The consumer electronics and electrical products maker will hold its annual general meeting on Sept. 29, when it will seek shareholder nod for reappointment of Aditya Khaitan as director. Khaitan is promoter and non-executive chairperson of the company at present. The company has also proposed appointment of its former chief financial officer, Suvamoy Saha, as a non-executive non-independent director.

An IiAS report has cited the following reasons for recommending shareholders to vote against the resolutions:

Aditya Khaitan: IiAS has pointed to the audit qualification made by Eveready’s auditors on account of corporate guarantees made by the company to promoter entities.

Last year, Price Waterhouse & Co. resigned as the company’s auditor citing its inability to analyse the impact of the battery maker’s financial support to promoters. Subsequently, the new auditor Singhi & Co. said in its independent auditor’s report that it was unable to obtain sufficient audit evidence regarding:

  • The extent of loss allowance or impairment to be recognised on inter-corporate deposits in favor of certain promoter group firms.
  • Potential liability to be recognised for corporate guarantees or post-dated cheques in favour of banks or third parties which have provided loans to the promoter group entities.
  • Consequential impact of these two observations on the financials.

These, according to IIAS, comprises more than 99% of the company’s standalone net worth as on the end of last financial year.

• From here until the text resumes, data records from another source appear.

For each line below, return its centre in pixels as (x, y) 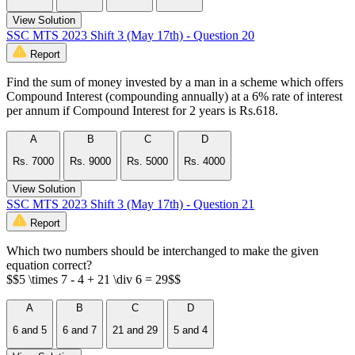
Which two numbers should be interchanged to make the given (162, 250)
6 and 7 (80, 330)
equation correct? (49, 265)
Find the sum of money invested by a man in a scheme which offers (175, 82)
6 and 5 (30, 330)
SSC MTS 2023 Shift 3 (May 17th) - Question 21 (130, 204)
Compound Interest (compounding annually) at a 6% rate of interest (174, 97)
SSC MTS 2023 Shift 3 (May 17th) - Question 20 (130, 36)
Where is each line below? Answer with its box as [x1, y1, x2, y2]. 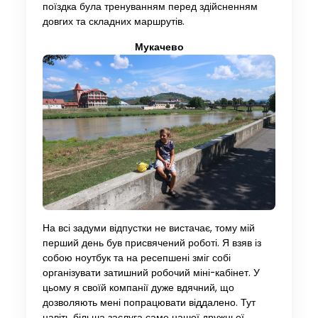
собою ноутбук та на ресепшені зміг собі [42, 251, 231, 265]
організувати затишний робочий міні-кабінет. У [42, 265, 260, 280]
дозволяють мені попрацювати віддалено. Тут [42, 295, 256, 309]
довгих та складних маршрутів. [42, 15, 185, 29]
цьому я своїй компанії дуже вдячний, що [42, 280, 234, 295]
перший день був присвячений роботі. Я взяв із [42, 236, 261, 250]
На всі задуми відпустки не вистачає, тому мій [42, 221, 255, 235]
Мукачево [134, 40, 184, 55]
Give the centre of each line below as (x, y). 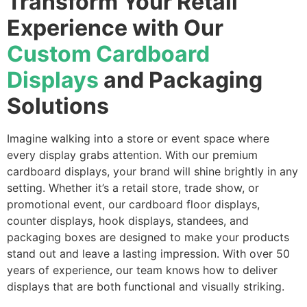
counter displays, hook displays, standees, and (128, 221)
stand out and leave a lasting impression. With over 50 (148, 254)
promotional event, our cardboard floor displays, (133, 205)
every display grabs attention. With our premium (132, 155)
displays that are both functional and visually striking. (146, 287)
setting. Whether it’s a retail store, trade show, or (133, 188)
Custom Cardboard (108, 54)
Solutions (58, 106)
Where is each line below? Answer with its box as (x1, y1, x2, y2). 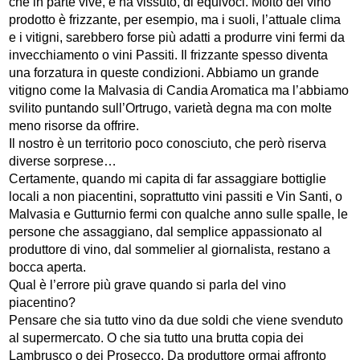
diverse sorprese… (9, 154, 117, 169)
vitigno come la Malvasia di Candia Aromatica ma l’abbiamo (9, 84, 350, 98)
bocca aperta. (9, 260, 87, 275)
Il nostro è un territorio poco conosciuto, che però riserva (9, 137, 327, 151)
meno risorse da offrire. (9, 119, 140, 133)
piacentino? (9, 296, 76, 310)
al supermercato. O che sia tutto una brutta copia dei (9, 331, 305, 346)
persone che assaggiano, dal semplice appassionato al (9, 225, 323, 239)
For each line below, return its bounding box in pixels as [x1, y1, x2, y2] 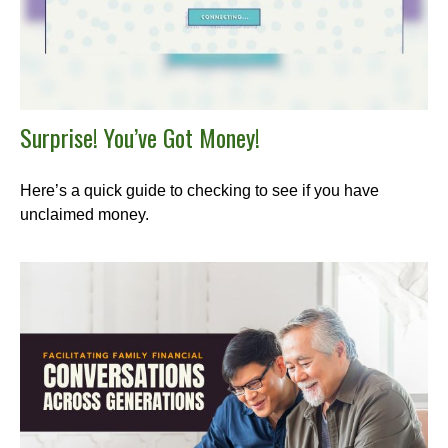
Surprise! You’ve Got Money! [20, 118, 260, 155]
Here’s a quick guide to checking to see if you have [20, 181, 379, 199]
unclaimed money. [20, 205, 149, 223]

The IiAS report said Khaitan did not provide sufficient oversight on the company’s working or setting of governance standards. It has also recommended shareholders to vote against Saha’s reappointment citing similar reasons relating to audit evidence.

SES has made no recommendation yet on these resolutions.

Sterling And Wilson Solar

Proxy Advisory firm InGovern has recommended shareholders of Sterling and Wilson Solar Ltd., to vote against the reappointment of Pallon Mistry, its non-executive director or continuing the term of Keki Elavia as an independent director. The company will be holding its annual general meeting on Sep. 30.

Sterling and Wilson Solar listed on the bourses in August last year through the offer for sale route. Its promoters had indicated in the prospectus that they intended to use a portion of the IPO proceeds to repay a then outstanding loan of Rs 2,563 crore by Nov. 2019. The loan consisted of the principal amount and interest owed to the company by Sterling and Wilson Pvt. Ltd., and certain other promoter group entities.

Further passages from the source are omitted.